I have a 20ft long ladder leaning against a wall. The top of the ladder is sliding down the wall at a rate of 2ft/sec. I want to know the rate of change of the bottom of the ladder when the top of the ladder is 5ft from the floor. Explicitly, I'm looking for the "rate the bottom of the ladder is sliding away from the wall".
So I know a few things:
$$\begin{align} h &= 20ft \\ \frac{dy}{dt} &= 2ft/sec \\ \frac{dx}{dt} &= ? \end{align}$$
Where $h$ is the hypotenuse of the triangle this makes.

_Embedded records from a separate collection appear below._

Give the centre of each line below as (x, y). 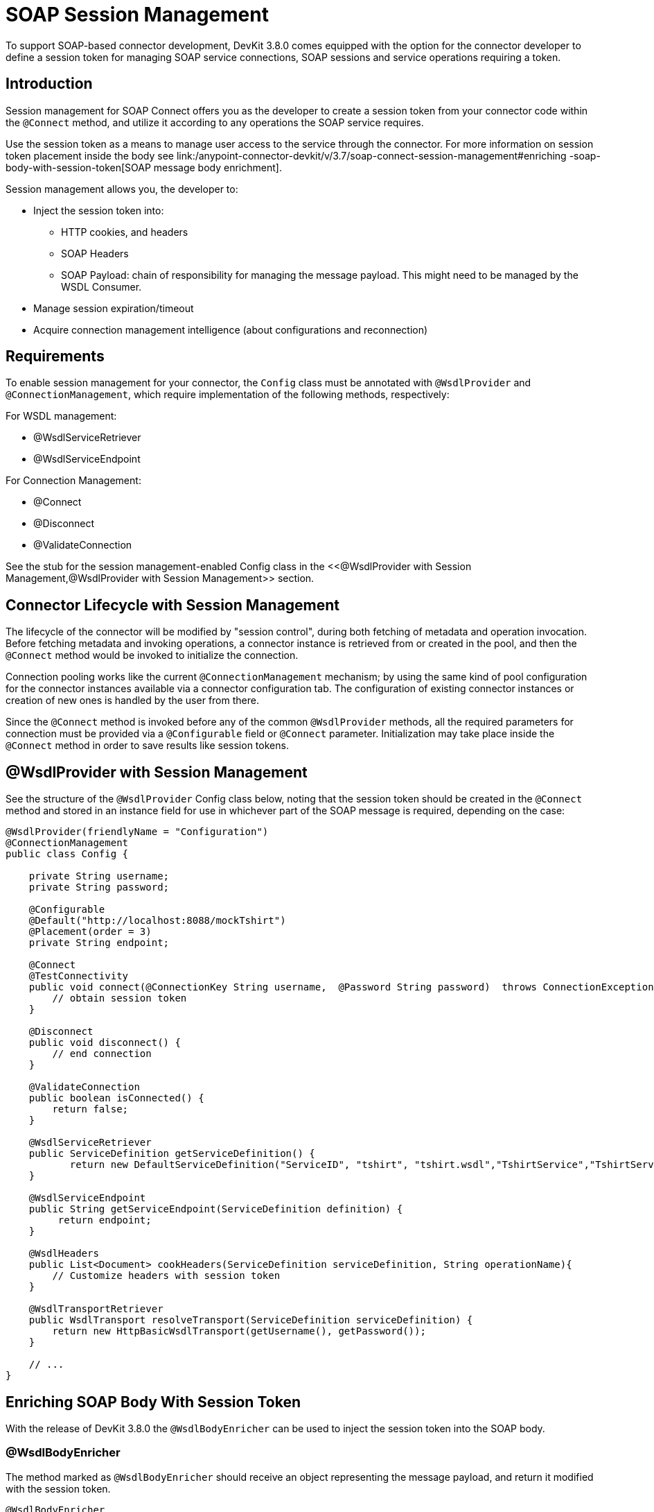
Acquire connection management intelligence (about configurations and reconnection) (231, 329)
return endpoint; (105, 1220)
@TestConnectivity (79, 976)
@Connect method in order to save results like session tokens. (147, 746)
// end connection (102, 1054)
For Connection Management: (73, 481)
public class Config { (67, 854)
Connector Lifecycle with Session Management (173, 605)

I can find $\frac{dx}{dt}$ using Pythagoras' theorem and its derivative:
$$\begin{align} y^2 + x^2 &= 20^2 \\ 2y \frac{dy}{dt} + 2x \frac{dx}{dt} &= 0 \\ y\frac{dy}{dt} + x\frac{dx}{dt} &= 0 \\ y(2) + x\frac{dx}{dt} &= 0 \\ 2y + x\frac{dx}{dt} &= 0 \\ x\frac{dx}{dt} &= -2y \\ \frac{dx}{dt} &= \frac{-2y}{x} \end{align}$$
When $x = 5$, I know:
$$\begin{align} y^2 + 5^2 &= 20^2 \\ y^2 &= 20^2 - 5^2 \\ &= 400 - 25 \\ &= 375 \\ y &= \sqrt{375} \end{align}$$
Combining everything, I get:
$$\begin{align} \frac{dx}{dt} &= \frac{-2(\sqrt{375})}{5} \\ &\approx -7.746 \text{m/s} \end{align}$$
Is there significance to the negative sign to this answer? The software I was tested on marked $7.746 \text{m/s}$ as incorrect as I interpreted as it needing the magnitude (a ladder sliding down would not have the bottom going towards the wall). I believe my arithmetic is correct, so I surmise the issue is the sign.